[Entries taken from a collection]
┌────────
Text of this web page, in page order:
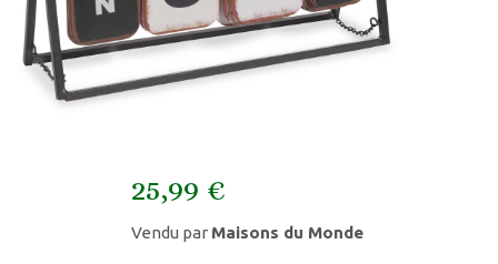
25,99 €
Vendu par Maisons du Monde
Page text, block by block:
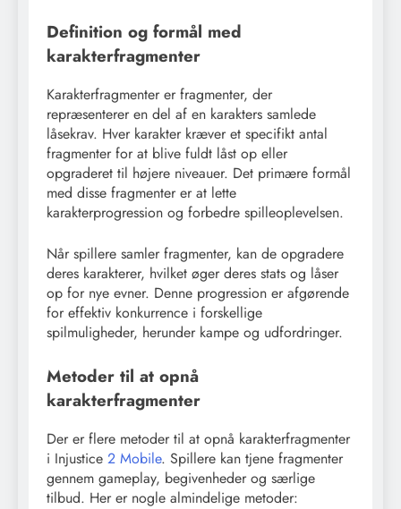
Definition og formål med
karakterfragmenter
Karakterfragmenter er fragmenter, der
repræsenterer en del af en karakters samlede
låsekrav. Hver karakter kræver et specifikt antal
fragmenter for at blive fuldt låst op eller
opgraderet til højere niveauer. Det primære formål
med disse fragmenter er at lette
karakterprogression og forbedre spilleoplevelsen.
Når spillere samler fragmenter, kan de opgradere
deres karakterer, hvilket øger deres stats og låser
op for nye evner. Denne progression er afgørende
for effektiv konkurrence i forskellige
spilmuligheder, herunder kampe og udfordringer.
Metoder til at opnå
karakterfragmenter
Der er flere metoder til at opnå karakterfragmenter
i Injustice 2 Mobile. Spillere kan tjene fragmenter
gennem gameplay, begivenheder og særlige
tilbud. Her er nogle almindelige metoder:
└────────
[EXERCISE GOAL]:
Copy out, word for word, the part of the entries above that begins at the line with "Karakterfragmenter er fragmenter, der" and ends at the line with "Når spillere samler", including both.

[PROBLEM SOLUTION]:
Karakterfragmenter er fragmenter, der
repræsenterer en del af en karakters samlede
låsekrav. Hver karakter kræver et specifikt antal
fragmenter for at blive fuldt låst op eller
opgraderet til højere niveauer. Det primære formål
med disse fragmenter er at lette
karakterprogression og forbedre spilleoplevelsen.
Når spillere samler fragmenter, kan de opgradere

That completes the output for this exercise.